- Cover art featuring Sgt. Slaughter
- Developer: Beam Software
- Publisher: Mindscape
- Programmer: Nigel Spencer
- Platform: Commodore 64
- Release: November 15, 1989
- Genre: Sports
- Mode: Single-player

= Sgt. Slaughter's Mat Wars =

1989 professional wrestling video game

Sgt. Slaughter's Mat Wars is a professional wrestling sports video game developed by Beam Software and published by Mindscape. It is based on the professional wrestler Sgt. Slaughter and the original board game developed by John T. Georgopoulos of Trigame Enterprises.
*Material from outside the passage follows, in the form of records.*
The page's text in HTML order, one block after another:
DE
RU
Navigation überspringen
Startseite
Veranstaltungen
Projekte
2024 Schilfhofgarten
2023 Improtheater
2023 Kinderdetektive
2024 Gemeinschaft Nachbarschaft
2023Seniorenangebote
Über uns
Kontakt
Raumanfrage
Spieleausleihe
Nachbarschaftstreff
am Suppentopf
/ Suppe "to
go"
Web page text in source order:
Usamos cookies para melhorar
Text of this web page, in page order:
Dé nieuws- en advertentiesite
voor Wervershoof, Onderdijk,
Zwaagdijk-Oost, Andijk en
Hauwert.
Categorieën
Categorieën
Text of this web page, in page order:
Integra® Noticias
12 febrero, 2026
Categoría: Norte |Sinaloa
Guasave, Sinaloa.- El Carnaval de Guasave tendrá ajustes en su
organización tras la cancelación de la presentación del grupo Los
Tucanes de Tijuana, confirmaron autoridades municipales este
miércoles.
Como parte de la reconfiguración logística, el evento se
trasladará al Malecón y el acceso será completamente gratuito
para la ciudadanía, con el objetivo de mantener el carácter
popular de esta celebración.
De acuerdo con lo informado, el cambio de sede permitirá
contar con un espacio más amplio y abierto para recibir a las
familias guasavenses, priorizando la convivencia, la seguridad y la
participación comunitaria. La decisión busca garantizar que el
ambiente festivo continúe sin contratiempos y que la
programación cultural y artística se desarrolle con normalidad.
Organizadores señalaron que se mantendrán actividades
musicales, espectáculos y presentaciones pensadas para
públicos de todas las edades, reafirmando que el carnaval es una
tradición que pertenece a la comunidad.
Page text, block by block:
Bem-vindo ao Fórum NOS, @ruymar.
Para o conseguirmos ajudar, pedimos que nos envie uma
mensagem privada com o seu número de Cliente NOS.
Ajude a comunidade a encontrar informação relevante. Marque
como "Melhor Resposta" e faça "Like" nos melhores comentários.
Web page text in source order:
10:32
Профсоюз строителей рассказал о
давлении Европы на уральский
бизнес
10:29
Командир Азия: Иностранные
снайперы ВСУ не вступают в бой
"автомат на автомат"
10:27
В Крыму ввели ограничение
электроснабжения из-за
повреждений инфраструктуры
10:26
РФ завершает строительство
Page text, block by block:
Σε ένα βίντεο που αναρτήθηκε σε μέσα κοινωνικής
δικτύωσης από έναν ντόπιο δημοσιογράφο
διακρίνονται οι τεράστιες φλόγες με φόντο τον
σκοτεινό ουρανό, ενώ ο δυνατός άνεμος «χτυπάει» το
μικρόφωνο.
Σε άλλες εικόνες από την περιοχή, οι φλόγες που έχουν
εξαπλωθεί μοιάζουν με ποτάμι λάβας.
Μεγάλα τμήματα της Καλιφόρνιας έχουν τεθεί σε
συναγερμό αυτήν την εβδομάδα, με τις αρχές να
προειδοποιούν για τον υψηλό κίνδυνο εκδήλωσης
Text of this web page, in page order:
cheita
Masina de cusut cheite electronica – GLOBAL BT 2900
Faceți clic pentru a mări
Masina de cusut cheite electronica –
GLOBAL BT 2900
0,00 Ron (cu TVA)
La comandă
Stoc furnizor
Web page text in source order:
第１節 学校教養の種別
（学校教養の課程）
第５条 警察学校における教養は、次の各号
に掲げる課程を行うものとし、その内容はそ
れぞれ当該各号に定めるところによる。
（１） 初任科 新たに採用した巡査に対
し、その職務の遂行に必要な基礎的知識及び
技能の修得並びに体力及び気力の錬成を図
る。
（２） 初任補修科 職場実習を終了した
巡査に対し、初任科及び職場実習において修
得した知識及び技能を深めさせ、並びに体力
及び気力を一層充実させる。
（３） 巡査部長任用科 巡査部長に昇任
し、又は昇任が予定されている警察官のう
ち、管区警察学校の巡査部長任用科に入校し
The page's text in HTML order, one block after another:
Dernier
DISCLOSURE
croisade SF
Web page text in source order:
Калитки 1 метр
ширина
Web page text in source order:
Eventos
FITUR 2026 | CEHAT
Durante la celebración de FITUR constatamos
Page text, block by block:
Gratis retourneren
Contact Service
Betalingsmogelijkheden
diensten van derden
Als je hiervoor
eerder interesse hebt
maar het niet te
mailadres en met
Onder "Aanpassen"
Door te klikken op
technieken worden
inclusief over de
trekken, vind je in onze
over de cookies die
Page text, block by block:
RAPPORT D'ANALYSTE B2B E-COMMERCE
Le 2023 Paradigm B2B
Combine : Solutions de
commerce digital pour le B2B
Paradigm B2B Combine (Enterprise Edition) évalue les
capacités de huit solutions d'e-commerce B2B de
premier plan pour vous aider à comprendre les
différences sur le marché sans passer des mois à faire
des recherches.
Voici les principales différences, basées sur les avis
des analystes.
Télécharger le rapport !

It was released on November 15, 1989, exclusively for the Commodore 64.

== Gameplay ==
The game requires a Commodore 64 joystick to play and features what, at the time of its 1989 release, was a unique gameplay option involving managers of the wrestlers. Players can choose from five managers: Delores, Fast Ed, Big John, Abdul Makash, and Lucky. These managers play a crucial role in the game's trading system, allowing players to buy and trade wrestlers in Sgt. Slaughter's Auction House. The game also allows players to bet on matches and bribe other wrestlers to throw their matches.

Sgt. Slaughter does not appear as a playable character, although he functions as referee in matches and infrequent appearances as an in-game narrative device. The game includes several match types, including singles and tag team bouts. It also features multiple game modes, including a narrative-driven story mode and an exhibition mode for quick matches.

== Development ==
Nigel Spencer, the programmer behind the game shared insights into the game's development in an interview. Spencer highlighted the game's technical advancements, particularly the use of real-time scaling of high-resolution screens, a first for the C64.

== Release ==
Sgt. Slaughter's Mat Wars was released on November 15, 1989, for the Commodore 64. The game was developed by Beam Software and published by Mindscape during the height of Sgt. Slaughter's popularity in the late 1980s.